The gap between reality and expectation for participants in the civil litigation system can be profound.  I blogged last week about an employment case in Ontario which took eleven (11) years to go from start to completion at the Court of Appeal.  By comparison, a few years ago I represented an employee in an employment case that was decided by the Court of Appeal eleven months after the employee was fired.  And do you know what they told me after it was over?  They said, “If I knew it would have taken this long, I never would have done it.”  And that was in a case which, by the usual standards, was resolved quickly.

In my own practice, I have seen a fair number of clients walk away from good, promising cases—cases worth tens or even hundreds of thousands of dollars—because they are not willing to wait 1, 2, or 3 years before seeing the inside of a courtroom, or because they are no longer willing to continue funding litigation which will go on for another 1, 2, or 3 years. 

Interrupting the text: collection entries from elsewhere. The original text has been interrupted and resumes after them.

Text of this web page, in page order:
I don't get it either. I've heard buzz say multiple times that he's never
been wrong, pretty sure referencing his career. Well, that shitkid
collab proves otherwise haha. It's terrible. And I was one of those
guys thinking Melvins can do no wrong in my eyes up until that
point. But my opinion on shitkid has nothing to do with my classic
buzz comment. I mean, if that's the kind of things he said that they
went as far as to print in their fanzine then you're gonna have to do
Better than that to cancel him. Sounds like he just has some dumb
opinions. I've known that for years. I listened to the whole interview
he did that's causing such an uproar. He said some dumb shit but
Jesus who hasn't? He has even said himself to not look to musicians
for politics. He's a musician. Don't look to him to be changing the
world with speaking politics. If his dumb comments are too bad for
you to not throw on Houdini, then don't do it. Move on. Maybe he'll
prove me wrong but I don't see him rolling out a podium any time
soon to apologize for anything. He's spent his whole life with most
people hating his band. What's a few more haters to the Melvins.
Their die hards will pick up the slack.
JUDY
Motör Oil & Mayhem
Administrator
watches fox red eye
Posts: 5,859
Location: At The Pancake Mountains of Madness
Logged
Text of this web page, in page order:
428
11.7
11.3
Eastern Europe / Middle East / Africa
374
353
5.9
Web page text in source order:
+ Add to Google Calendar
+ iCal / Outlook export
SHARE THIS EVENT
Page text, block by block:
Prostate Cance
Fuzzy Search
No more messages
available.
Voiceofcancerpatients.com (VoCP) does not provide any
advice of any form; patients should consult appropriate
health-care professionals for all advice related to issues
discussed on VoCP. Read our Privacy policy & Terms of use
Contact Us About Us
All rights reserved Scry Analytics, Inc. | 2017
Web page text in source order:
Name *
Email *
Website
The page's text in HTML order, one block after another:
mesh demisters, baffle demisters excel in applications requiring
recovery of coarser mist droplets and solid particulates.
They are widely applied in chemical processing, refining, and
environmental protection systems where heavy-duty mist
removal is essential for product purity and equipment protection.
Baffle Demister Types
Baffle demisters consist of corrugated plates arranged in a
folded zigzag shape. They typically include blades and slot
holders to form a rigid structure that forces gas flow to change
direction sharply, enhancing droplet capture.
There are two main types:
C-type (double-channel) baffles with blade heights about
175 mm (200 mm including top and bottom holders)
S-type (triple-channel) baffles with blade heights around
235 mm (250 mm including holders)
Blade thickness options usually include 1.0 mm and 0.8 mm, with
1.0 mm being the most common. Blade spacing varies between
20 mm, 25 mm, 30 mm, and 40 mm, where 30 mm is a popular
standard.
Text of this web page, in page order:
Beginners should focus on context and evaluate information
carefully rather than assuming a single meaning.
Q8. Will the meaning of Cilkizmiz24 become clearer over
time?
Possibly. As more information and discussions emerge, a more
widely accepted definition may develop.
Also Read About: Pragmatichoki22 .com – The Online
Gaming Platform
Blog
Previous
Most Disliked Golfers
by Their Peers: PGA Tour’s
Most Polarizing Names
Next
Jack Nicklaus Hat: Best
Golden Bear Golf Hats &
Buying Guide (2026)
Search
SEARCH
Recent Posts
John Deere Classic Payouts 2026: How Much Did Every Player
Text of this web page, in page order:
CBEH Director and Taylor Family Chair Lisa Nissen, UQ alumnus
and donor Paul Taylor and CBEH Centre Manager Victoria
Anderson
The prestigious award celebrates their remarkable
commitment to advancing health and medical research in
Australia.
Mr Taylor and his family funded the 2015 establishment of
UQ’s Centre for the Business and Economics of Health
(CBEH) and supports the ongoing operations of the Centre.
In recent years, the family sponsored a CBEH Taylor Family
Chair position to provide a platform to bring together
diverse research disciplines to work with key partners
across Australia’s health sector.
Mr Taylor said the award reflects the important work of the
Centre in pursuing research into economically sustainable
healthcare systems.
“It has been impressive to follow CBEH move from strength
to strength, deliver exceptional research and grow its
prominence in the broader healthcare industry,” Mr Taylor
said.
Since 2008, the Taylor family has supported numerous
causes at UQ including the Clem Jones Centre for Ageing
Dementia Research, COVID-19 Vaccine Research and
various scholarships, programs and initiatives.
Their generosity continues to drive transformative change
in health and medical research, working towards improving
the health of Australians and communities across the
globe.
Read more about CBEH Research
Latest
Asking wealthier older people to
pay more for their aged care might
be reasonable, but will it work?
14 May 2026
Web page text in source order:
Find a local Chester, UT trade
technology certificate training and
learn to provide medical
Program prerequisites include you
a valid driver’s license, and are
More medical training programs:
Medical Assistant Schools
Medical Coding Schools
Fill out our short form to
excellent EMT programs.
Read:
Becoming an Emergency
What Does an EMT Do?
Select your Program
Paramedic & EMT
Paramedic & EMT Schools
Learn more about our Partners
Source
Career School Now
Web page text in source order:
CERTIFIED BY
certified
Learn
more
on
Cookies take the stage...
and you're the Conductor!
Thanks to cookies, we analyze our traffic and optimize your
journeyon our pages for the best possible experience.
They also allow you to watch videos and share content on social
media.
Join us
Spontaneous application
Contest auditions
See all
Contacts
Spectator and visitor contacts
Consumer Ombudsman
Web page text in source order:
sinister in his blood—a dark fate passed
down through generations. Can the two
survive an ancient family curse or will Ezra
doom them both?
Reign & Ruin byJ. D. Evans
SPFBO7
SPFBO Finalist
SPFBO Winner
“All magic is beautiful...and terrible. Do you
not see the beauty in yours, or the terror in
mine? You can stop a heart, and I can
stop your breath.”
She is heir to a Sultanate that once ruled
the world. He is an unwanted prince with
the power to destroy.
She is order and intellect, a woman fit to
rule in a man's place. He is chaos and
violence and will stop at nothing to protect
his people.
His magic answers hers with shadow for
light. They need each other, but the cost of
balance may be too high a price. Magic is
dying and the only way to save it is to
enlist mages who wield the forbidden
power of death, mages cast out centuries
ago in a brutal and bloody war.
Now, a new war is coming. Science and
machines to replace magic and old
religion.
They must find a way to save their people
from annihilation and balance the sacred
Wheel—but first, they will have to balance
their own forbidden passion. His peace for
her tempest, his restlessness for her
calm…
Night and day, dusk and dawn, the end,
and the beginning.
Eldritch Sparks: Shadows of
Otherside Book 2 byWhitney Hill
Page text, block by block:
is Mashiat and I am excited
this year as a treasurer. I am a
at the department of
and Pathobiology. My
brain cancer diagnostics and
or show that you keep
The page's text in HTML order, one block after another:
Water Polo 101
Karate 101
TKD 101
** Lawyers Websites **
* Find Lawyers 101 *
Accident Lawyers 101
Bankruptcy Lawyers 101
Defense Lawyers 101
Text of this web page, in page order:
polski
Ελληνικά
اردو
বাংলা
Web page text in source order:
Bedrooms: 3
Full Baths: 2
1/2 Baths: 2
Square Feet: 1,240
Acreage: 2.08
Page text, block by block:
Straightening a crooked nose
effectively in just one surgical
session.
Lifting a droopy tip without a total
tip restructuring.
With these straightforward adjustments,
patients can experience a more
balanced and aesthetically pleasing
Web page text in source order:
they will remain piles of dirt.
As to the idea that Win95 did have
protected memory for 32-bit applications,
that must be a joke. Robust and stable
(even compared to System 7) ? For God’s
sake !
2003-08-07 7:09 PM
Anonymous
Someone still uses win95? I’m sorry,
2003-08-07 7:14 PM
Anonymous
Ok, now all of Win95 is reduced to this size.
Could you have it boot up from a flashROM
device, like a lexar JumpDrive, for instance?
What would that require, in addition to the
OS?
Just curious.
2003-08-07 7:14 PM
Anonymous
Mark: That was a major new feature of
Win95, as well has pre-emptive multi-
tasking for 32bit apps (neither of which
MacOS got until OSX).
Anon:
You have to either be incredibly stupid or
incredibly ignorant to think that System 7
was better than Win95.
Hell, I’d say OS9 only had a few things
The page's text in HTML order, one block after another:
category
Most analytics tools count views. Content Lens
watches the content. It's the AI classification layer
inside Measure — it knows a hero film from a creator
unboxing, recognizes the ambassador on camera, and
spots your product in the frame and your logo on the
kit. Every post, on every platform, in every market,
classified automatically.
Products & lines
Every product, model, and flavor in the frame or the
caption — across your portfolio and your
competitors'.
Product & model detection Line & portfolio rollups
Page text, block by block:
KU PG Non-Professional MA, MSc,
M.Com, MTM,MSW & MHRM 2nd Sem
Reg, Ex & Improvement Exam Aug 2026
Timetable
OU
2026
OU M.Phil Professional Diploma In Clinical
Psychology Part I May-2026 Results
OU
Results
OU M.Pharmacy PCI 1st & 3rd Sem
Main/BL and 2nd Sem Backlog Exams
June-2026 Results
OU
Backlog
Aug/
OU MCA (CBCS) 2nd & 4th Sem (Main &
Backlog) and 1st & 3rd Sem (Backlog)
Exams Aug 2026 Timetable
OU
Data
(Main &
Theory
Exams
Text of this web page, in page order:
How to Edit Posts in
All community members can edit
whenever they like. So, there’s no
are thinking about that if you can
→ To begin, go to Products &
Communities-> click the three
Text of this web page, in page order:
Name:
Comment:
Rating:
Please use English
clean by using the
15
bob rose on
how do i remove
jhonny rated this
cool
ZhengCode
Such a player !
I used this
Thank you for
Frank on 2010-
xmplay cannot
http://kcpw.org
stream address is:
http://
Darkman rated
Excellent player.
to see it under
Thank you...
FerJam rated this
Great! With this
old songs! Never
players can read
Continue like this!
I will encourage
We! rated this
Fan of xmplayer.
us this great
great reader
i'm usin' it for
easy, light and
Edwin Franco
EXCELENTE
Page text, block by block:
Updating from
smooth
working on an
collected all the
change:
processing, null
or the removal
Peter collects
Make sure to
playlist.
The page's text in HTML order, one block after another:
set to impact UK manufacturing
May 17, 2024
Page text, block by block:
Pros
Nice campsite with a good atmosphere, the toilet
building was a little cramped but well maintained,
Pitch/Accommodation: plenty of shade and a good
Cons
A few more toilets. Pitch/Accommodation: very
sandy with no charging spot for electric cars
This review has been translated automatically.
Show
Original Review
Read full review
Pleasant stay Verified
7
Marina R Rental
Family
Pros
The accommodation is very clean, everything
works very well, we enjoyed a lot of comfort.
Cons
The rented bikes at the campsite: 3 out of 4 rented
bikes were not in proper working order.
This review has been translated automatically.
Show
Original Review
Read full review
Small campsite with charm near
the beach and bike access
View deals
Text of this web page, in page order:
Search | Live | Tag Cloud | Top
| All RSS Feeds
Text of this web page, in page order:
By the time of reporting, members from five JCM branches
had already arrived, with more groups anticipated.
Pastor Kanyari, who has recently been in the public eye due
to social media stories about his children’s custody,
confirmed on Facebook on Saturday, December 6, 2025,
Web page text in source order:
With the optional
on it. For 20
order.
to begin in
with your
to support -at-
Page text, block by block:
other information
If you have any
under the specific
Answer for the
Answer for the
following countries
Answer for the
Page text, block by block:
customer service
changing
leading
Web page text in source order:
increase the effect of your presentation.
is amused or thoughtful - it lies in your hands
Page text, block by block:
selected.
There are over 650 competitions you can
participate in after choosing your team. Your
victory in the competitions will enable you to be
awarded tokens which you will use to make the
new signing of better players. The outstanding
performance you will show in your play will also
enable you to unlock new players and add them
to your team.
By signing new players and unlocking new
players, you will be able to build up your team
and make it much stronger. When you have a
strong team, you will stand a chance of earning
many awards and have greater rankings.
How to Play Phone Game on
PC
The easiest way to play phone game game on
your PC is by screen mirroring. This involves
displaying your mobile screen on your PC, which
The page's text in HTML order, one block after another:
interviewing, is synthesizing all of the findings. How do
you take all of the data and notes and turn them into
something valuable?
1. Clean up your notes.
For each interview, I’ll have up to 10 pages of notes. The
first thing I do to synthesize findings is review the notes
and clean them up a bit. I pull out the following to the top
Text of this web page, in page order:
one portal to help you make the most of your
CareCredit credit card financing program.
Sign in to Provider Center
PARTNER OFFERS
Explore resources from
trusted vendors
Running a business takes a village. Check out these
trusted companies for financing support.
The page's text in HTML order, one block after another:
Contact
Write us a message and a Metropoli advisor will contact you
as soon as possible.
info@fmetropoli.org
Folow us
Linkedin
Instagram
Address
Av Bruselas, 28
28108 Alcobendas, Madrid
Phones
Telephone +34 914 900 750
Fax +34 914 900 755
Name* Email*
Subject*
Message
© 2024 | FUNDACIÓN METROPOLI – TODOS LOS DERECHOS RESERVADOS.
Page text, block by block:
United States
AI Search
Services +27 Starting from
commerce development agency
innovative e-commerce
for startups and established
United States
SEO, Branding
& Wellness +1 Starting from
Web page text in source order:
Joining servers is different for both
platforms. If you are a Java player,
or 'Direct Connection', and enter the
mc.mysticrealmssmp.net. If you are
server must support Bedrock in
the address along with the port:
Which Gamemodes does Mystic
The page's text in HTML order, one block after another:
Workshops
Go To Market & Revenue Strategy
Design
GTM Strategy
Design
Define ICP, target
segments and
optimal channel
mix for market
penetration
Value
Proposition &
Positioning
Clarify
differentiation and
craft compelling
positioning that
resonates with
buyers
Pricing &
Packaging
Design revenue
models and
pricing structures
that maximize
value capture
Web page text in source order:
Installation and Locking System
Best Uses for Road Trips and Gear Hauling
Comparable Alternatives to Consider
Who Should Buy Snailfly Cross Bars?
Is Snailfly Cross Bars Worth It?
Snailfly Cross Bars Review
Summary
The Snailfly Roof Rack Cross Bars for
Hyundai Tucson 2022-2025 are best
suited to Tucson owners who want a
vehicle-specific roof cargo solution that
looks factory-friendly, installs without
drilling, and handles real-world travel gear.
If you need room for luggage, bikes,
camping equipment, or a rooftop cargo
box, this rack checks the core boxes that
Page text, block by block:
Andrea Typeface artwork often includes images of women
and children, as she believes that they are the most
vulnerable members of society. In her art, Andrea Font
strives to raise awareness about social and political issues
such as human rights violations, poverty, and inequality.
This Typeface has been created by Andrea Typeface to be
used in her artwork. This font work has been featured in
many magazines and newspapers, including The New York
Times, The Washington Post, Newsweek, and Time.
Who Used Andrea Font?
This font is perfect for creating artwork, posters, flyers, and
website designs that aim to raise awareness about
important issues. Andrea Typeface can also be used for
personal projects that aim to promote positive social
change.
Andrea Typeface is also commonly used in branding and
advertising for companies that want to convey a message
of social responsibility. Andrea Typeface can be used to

The people who are most likely to be caught on the outside are those who can’t or won’t sink thousands of dollars, and years of their lives, into fighting a legal dispute – even though their case may be just.  Justice Abella perspicaciously identifies this problem when she says, “They want their day in court, not their years.”

Normally, this is where I would criticize the author for identifying the problem but not identifying any solutions.  But I can’t criticize Justice Abella here, because I don’t have any answers at the moment either.  The civil justice system serves multiple goals, among them efficiency, truth-seeking, and justice.  Major reforms to improve the outcomes in one area are almost certain to be at the expense of the other goals of the justice system.  The legal system finds itself stuck in the classic consumer quandary of “Quick, cheap, good – pick two”. 

What should we do?  Eliminate or severely curtail pre-trial discovery?  That would certainly get us to trial more efficiently.  It would also bring back the old days of “trial by ambush”, which the profession definitely wants to avoid.  Getting rid of “trial by ambush” was a major reason for the significant expansion of pre-trial discovery in the first place.  We can make our civil litigation system quicker and cheaper, but it won’t be as good.

While I can’t say what we should do, I can make a suggestion about what we should not do.  We should not do mandatory mediation.

In my opinion, the experiment of mandatory mediation is a failure and should be abandoned.  For a number of years now, any civil lawsuit in Ottawa, Toronto, or Windsor has been required to go to mandatory mediation as a necessary pre-condition to going to trial.  And why is this such a bad a idea?  Simply put, if you want to make the process of a lawsuit quicker and cheaper, you should not add additional procedural hurdles to the lawsuit.  Mandatory mediation adds both time and expense and makes the overall lawsuit take even longer.  I cannot understand why anyone thought that the system would be made more efficient by adding an extra step to civil lawsuits: it is impossible to make a journey quicker by adding pit stops.  If we want to make the process of civil lawsuit a little bit quicker and a little bit less expensive without sacrificing quality, we can start by eliminating the costly and time-consuming step of mandatory mediation.